Task statement
Reproduce the data that follows character for character, but omit its pictures.

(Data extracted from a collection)
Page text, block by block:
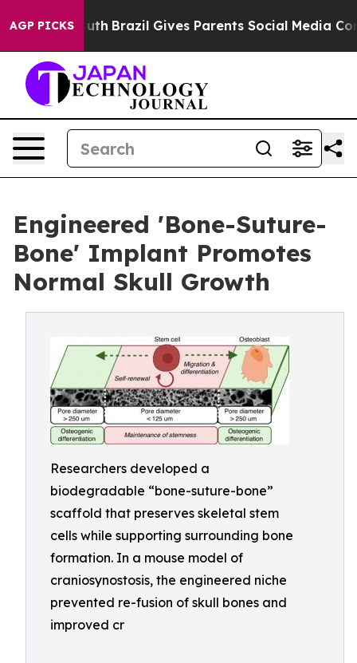
AGP PICKS
Youth Brazil Gives Parents Social Media Controls
Engineered 'Bone-Suture-
Bone' Implant Promotes
Normal Skull Growth
Researchers developed a
biodegradable “bone-suture-bone”
scaffold that preserves skeletal stem
cells while supporting surrounding bone
formation. In a mouse model of
craniosynostosis, the engineered niche
prevented re-fusion of skull bones and
improved cr
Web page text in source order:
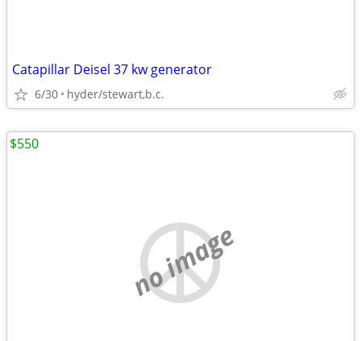
Catapillar Deisel 37 kw generator
6/30 hyder/stewart,b.c.
no image
$550
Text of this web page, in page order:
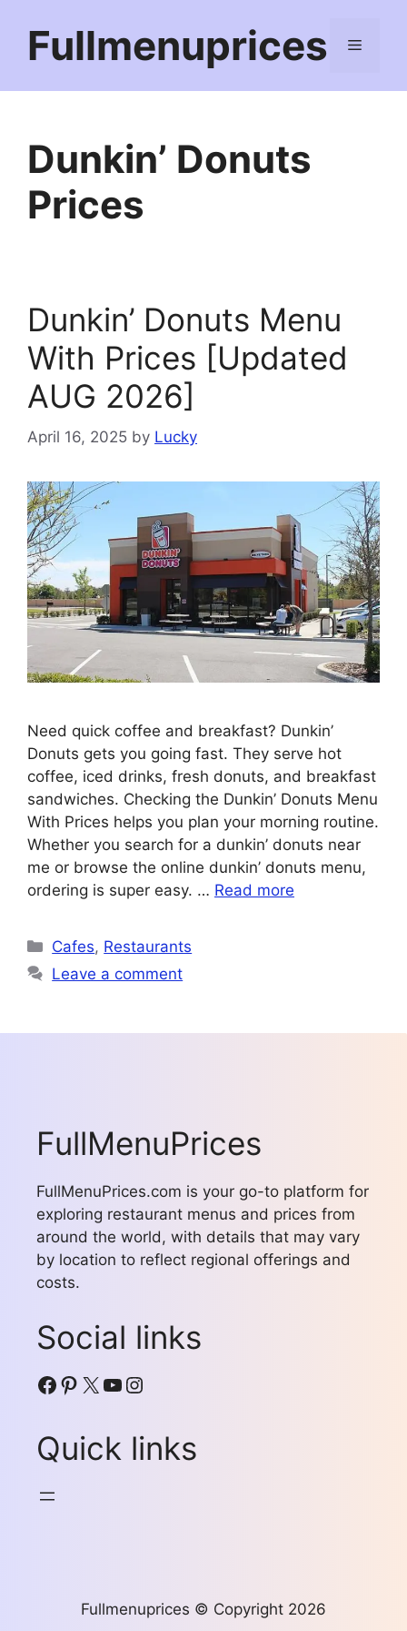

Answer section
Page text, block by block:
AGP PICKS
Youth Brazil Gives Parents Social Media Controls
Engineered 'Bone-Suture-
Bone' Implant Promotes
Normal Skull Growth
Researchers developed a
biodegradable “bone-suture-bone”
scaffold that preserves skeletal stem
cells while supporting surrounding bone
formation. In a mouse model of
craniosynostosis, the engineered niche
prevented re-fusion of skull bones and
improved cr
Web page text in source order:
Catapillar Deisel 37 kw generator
6/30 hyder/stewart,b.c.
no image
$550
Text of this web page, in page order:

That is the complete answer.